(Source data)
::::::::

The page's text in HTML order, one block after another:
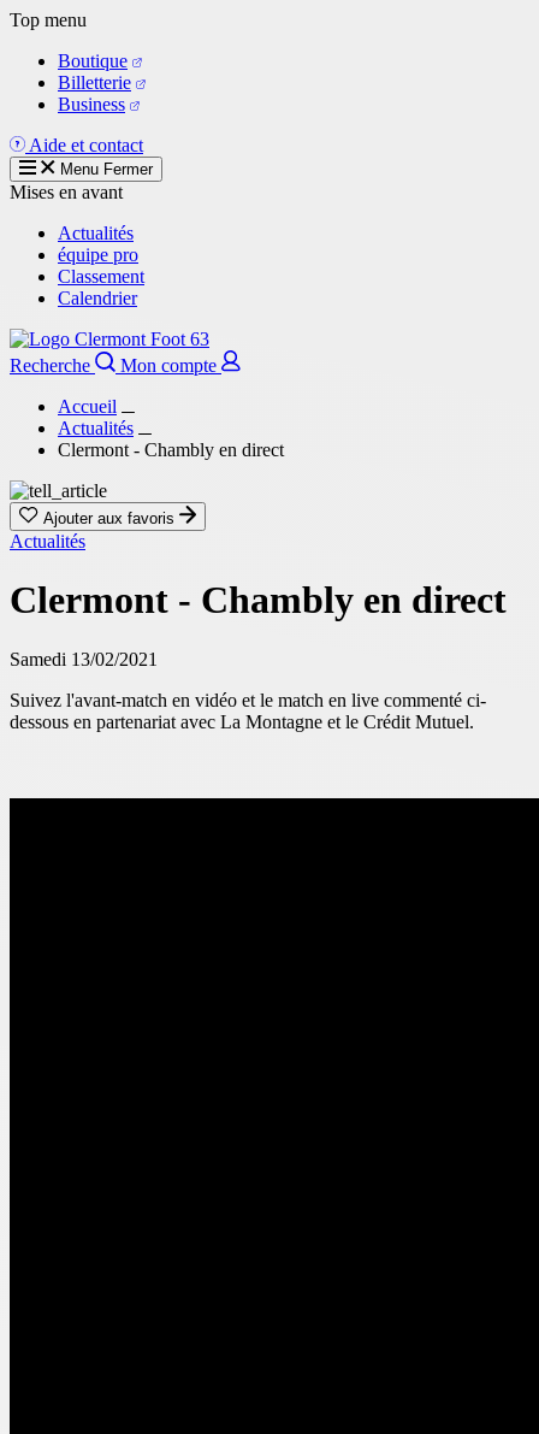
Aller
contenu
principal
Top menu
Boutique
Billetterie
Business
Aide et contact
Menu Fermer
Mises en avant
Actualités
équipe pro
Classement
Calendrier
Recherche
Mon compte
Accueil
Actualités
Clermont - Chambly en direct
Ajouter aux favoris
Actualités
Clermont - Chambly en direct
Samedi 13/02/2021
Suivez l'avant-match en vidéo et le match en live commenté ci-
dessous en partenariat avec La Montagne et le Crédit Mutuel.
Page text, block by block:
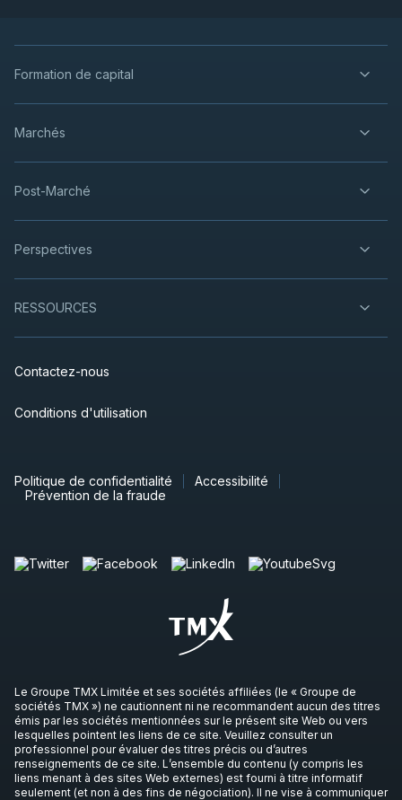
Formation de capital
Marchés
Post-Marché
Perspectives
RESSOURCES
Contactez-nous
Conditions d'utilisation
Politique de confidentialité
Accessibilité
Prévention de la fraude
Le Groupe TMX Limitée et ses sociétés affiliées (le « Groupe de
sociétés TMX ») ne cautionnent ni ne recommandent aucun des titres
émis par les sociétés mentionnées sur le présent site Web ou vers
lesquelles pointent les liens de ce site. Veuillez consulter un
professionnel pour évaluer des titres précis ou d’autres
renseignements de ce site. L’ensemble du contenu (y compris les
liens menant à des sites Web externes) est fourni à titre informatif
seulement (et non à des fins de négociation). Il ne vise à communiquer
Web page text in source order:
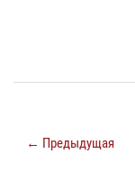
← Предыдущая
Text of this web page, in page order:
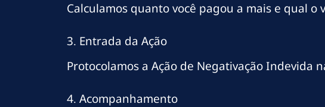
Calculamos quanto você pagou a mais e qual
3. Entrada da Ação
Protocolamos a Ação de Negativação Indevida
4. Acompanhamento
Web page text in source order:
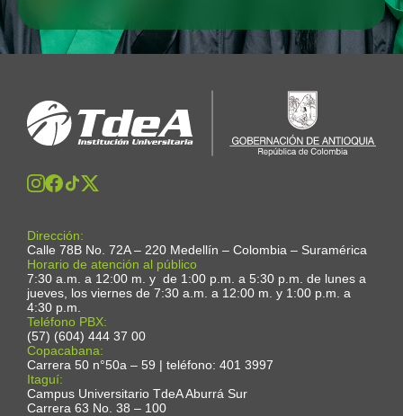
Dirección:
Calle 78B No. 72A – 220 Medellín – Colombia – Suramérica
Horario de atención al público
7:30 a.m. a 12:00 m. y de 1:00 p.m. a 5:30 p.m. de lunes a
jueves, los viernes de 7:30 a.m. a 12:00 m. y 1:00 p.m. a
4:30 p.m.
Teléfono PBX:
(57) (604) 444 37 00
Copacabana:
Carrera 50 n°50a – 59 | teléfono: 401 3997
Itaguí:
Campus Universitario TdeA Aburrá Sur
Carrera 63 No. 38 – 100
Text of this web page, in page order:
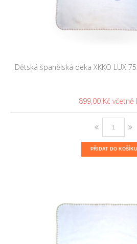
Dětská španělská deka XKKO LUX
899,00 Kč
PŘIDAT DO KOŠÍKU
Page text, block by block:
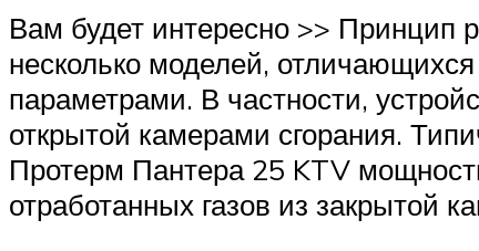
Вам будет интересно >> Принцип
несколько моделей,
параметрами. В частности,
открытой камерами сгорания.
Протерм Пантера 25 KTV
отработанных газов из закрытой
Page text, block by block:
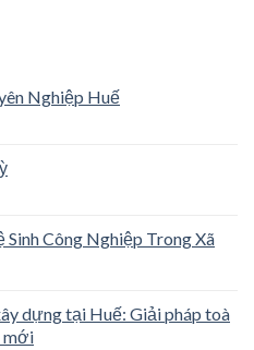
Nghiệp Huế
Sinh Công Nghiệp Trong Xã
dựng tại Huế: Giải pháp toà
mới
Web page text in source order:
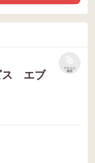
ス エブ
リストに
保存
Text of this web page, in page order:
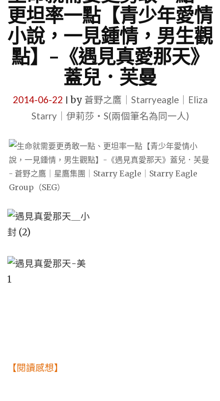
更坦率一點【青少年愛情
小說，一見鍾情，男生觀
點】–《遇見真愛那天》
蓋兒．芙曼
2014-06-22 by 蒼野之鷹｜Starryeagle｜Eliza
Starry｜伊莉莎・S(兩個筆名為同一人)
【閱讀感想】
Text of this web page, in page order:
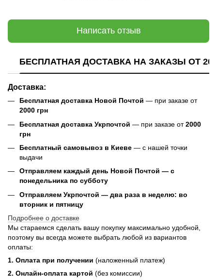
Написать отзыв
БЕСПЛАТНАЯ ДОСТАВКА НА ЗАКАЗЫ ОТ
Доставка:
Бесплатная доставка Новой Почтой — при заказе от
2000 грн
Бесплатная доставка Укрпочтой — при заказе от2000
грн
Бесплатный самовывоз в Киеве — с нашей точки
выдачи
Отправляем каждый день Новой Почтой — с
понедельника по субботу
Отправляем Укрпочтой — два раза в неделю: во
вторник и пятницу
Подробнее о доставке
Мы стараемся сделать вашу покупку максимально удобной,
поэтому вы всегда можете выбрать любой из вариантов
оплаты:
1. Оплата при получении (наложенный платеж)
2. Онлайн-оплата картой (без комиссии)
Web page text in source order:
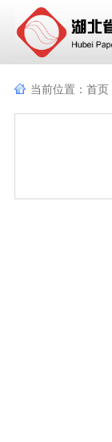
当前位置： 首页
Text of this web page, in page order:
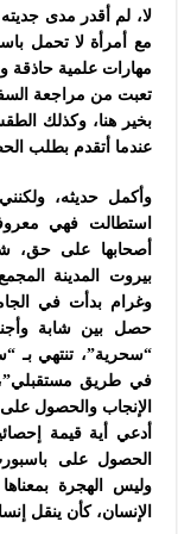
لا، لم أقدر مدى
مع أمرأة لا تحمل
مهارات علمية حاذقة
تعبت من مراجعة
بخير هنا، وكذلك
عندما أتقدم بطلب
وأكمل حديثه،
استطالت فهي
أصحابها على حق،
بيروت المدينة
وغرام بدأت في
حصل بين شابة
“سحرية”، تنتهي
في طريق مستقبلي”،
الإنجاب والحصول
أدعي أية قيمة
الحصول على
وليس الهجرة
الإنسان، كأن ينقل
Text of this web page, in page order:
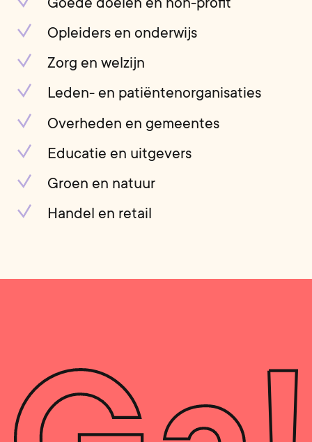
Opleiders en onderwijs
Zorg en welzijn
Leden- en patiëntenorganisaties
Overheden en gemeentes
Educatie en uitgevers
Groen en natuur
Handel en retail
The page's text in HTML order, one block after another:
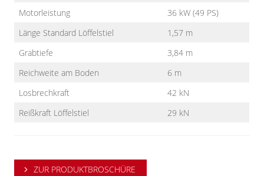
Motorleistung
36 kW (49 PS)
Länge Standard Löffelstiel
1,57 m
Grabtiefe
3,84 m
Reichweite am Boden
6 m
Losbrechkraft
42 kN
Reißkraft Löffelstiel
29 kN
ZUR PRODUKTBROSCHÜRE
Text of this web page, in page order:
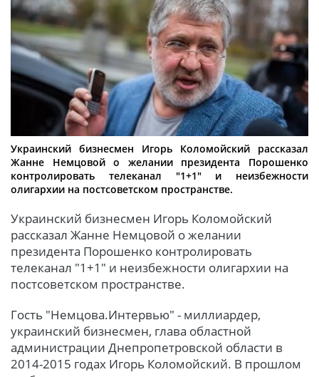
Украинский бизнесмен Игорь Коломойский рассказал
Жанне Немцовой о желании президента Порошенко
контролировать телеканал "1+1" и неизбежности
олигархии на постсоветском пространстве.
Украинский бизнесмен Игорь Коломойский
рассказал Жанне Немцовой о желании
президента Порошенко контролировать
телеканал "1+1" и неизбежности олигархии на
постсоветском пространстве.
Гость "Немцова.Интервью" - миллиардер,
украинский бизнесмен, глава областной
администрации Днепропетровской области в
2014-2015 годах Игорь Коломойский. В прошлом
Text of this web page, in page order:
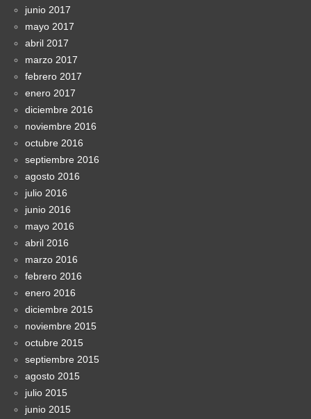
junio 2017
mayo 2017
abril 2017
marzo 2017
febrero 2017
enero 2017
diciembre 2016
noviembre 2016
octubre 2016
septiembre 2016
agosto 2016
julio 2016
junio 2016
mayo 2016
abril 2016
marzo 2016
febrero 2016
enero 2016
diciembre 2015
noviembre 2015
octubre 2015
septiembre 2015
agosto 2015
julio 2015
junio 2015
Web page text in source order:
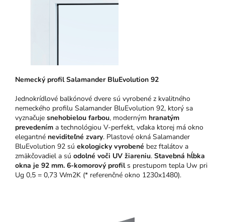
Nemecký profil Salamander BluEvolution 92
Jednokrídlové balkónové dvere sú vyrobené z kvalitného
nemeckého profilu Salamander BluEvolution 92, ktorý sa
vyznačuje snehobielou farbou, moderným hranatým
prevedením a technológiou V-perfekt, vďaka ktorej má okno
elegantné neviditeľné zvary. Plastové okná Salamander
BluEvolution 92 sú ekologicky vyrobené bez ftalátov a
zmäkčovadiel a sú odolné voči UV žiareniu. Stavebná hĺbka
okna je 92 mm. 6-komorový profils prestupom tepla Uw pri
Ug 0,5 = 0,73 Wm2K (* referenčné okno 1230x1480).

::::::::

== Activity ==
Each entry above is to be duplicated exactly, and its pictures omitted.

== Answer section ==
The page's text in HTML order, one block after another:
Aller
contenu
principal
Top menu
Boutique
Billetterie
Business
Aide et contact
Menu Fermer
Mises en avant
Actualités
équipe pro
Classement
Calendrier
Recherche
Mon compte
Accueil
Actualités
Clermont - Chambly en direct
Ajouter aux favoris
Actualités
Clermont - Chambly en direct
Samedi 13/02/2021
Suivez l'avant-match en vidéo et le match en live commenté ci-
dessous en partenariat avec La Montagne et le Crédit Mutuel.
Page text, block by block:
Formation de capital
Marchés
Post-Marché
Perspectives
RESSOURCES
Contactez-nous
Conditions d'utilisation
Politique de confidentialité
Accessibilité
Prévention de la fraude
Le Groupe TMX Limitée et ses sociétés affiliées (le « Groupe de
sociétés TMX ») ne cautionnent ni ne recommandent aucun des titres
émis par les sociétés mentionnées sur le présent site Web ou vers
lesquelles pointent les liens de ce site. Veuillez consulter un
professionnel pour évaluer des titres précis ou d’autres
renseignements de ce site. L’ensemble du contenu (y compris les
liens menant à des sites Web externes) est fourni à titre informatif
seulement (et non à des fins de négociation). Il ne vise à communiquer
Web page text in source order:
← Предыдущая
Text of this web page, in page order:
Calculamos quanto você pagou a mais e qual
3. Entrada da Ação
Protocolamos a Ação de Negativação Indevida
4. Acompanhamento
Web page text in source order:
Dirección:
Calle 78B No. 72A – 220 Medellín – Colombia – Suramérica
Horario de atención al público
7:30 a.m. a 12:00 m. y de 1:00 p.m. a 5:30 p.m. de lunes a
jueves, los viernes de 7:30 a.m. a 12:00 m. y 1:00 p.m. a
4:30 p.m.
Teléfono PBX:
(57) (604) 444 37 00
Copacabana:
Carrera 50 n°50a – 59 | teléfono: 401 3997
Itaguí:
Campus Universitario TdeA Aburrá Sur
Carrera 63 No. 38 – 100
Text of this web page, in page order:
Dětská španělská deka XKKO LUX
899,00 Kč
PŘIDAT DO KOŠÍKU
Page text, block by block:
Вам будет интересно >> Принцип
несколько моделей,
параметрами. В частности,
открытой камерами сгорания.
Протерм Пантера 25 KTV
отработанных газов из закрытой
Page text, block by block:
Nghiệp Huế
Sinh Công Nghiệp Trong Xã
dựng tại Huế: Giải pháp toà
mới
Web page text in source order:
ス エブ
リストに
保存
Text of this web page, in page order:
更坦率一點【青少年愛情
小說，一見鍾情，男生觀
點】–《遇見真愛那天》
蓋兒．芙曼
2014-06-22 by 蒼野之鷹｜Starryeagle｜Eliza
Starry｜伊莉莎・S(兩個筆名為同一人)
【閱讀感想】
Text of this web page, in page order:
Написать отзыв
БЕСПЛАТНАЯ ДОСТАВКА НА ЗАКАЗЫ ОТ
Доставка:
Бесплатная доставка Новой Почтой — при заказе от
2000 грн
Бесплатная доставка Укрпочтой — при заказе от2000
грн
Бесплатный самовывоз в Киеве — с нашей точки
выдачи
Отправляем каждый день Новой Почтой — с
понедельника по субботу
Отправляем Укрпочтой — два раза в неделю: во
вторник и пятницу
Подробнее о доставке
Мы стараемся сделать вашу покупку максимально удобной,
поэтому вы всегда можете выбрать любой из вариантов
оплаты:
1. Оплата при получении (наложенный платеж)
2. Онлайн-оплата картой (без комиссии)
Web page text in source order:
当前位置： 首页
Text of this web page, in page order:
لا، لم أقدر مدى
مع أمرأة لا تحمل
مهارات علمية حاذقة
تعبت من مراجعة
بخير هنا، وكذلك
عندما أتقدم بطلب
وأكمل حديثه،
استطالت فهي
أصحابها على حق،
بيروت المدينة
وغرام بدأت في
حصل بين شابة
“سحرية”، تنتهي
في طريق مستقبلي”،
الإنجاب والحصول
أدعي أية قيمة
الحصول على
وليس الهجرة
الإنسان، كأن ينقل
Text of this web page, in page order:
Opleiders en onderwijs
Zorg en welzijn
Leden- en patiëntenorganisaties
Overheden en gemeentes
Educatie en uitgevers
Groen en natuur
Handel en retail
The page's text in HTML order, one block after another:
Motorleistung
36 kW (49 PS)
Länge Standard Löffelstiel
1,57 m
Grabtiefe
3,84 m
Reichweite am Boden
6 m
Losbrechkraft
42 kN
Reißkraft Löffelstiel
29 kN
ZUR PRODUKTBROSCHÜRE
Text of this web page, in page order:
Украинский бизнесмен Игорь Коломойский рассказал
Жанне Немцовой о желании президента Порошенко
контролировать телеканал "1+1" и неизбежности
олигархии на постсоветском пространстве.
Украинский бизнесмен Игорь Коломойский
рассказал Жанне Немцовой о желании
президента Порошенко контролировать
телеканал "1+1" и неизбежности олигархии на
постсоветском пространстве.
Гость "Немцова.Интервью" - миллиардер,
украинский бизнесмен, глава областной
администрации Днепропетровской области в
2014-2015 годах Игорь Коломойский. В прошлом
Text of this web page, in page order:
junio 2017
mayo 2017
abril 2017
marzo 2017
febrero 2017
enero 2017
diciembre 2016
noviembre 2016
octubre 2016
septiembre 2016
agosto 2016
julio 2016
junio 2016
mayo 2016
abril 2016
marzo 2016
febrero 2016
enero 2016
diciembre 2015
noviembre 2015
octubre 2015
septiembre 2015
agosto 2015
julio 2015
junio 2015
Web page text in source order:
Nemecký profil Salamander BluEvolution 92
Jednokrídlové balkónové dvere sú vyrobené z kvalitného
nemeckého profilu Salamander BluEvolution 92, ktorý sa
vyznačuje snehobielou farbou, moderným hranatým
prevedením a technológiou V-perfekt, vďaka ktorej má okno
elegantné neviditeľné zvary. Plastové okná Salamander
BluEvolution 92 sú ekologicky vyrobené bez ftalátov a
zmäkčovadiel a sú odolné voči UV žiareniu. Stavebná hĺbka
okna je 92 mm. 6-komorový profils prestupom tepla Uw pri
Ug 0,5 = 0,73 Wm2K (* referenčné okno 1230x1480).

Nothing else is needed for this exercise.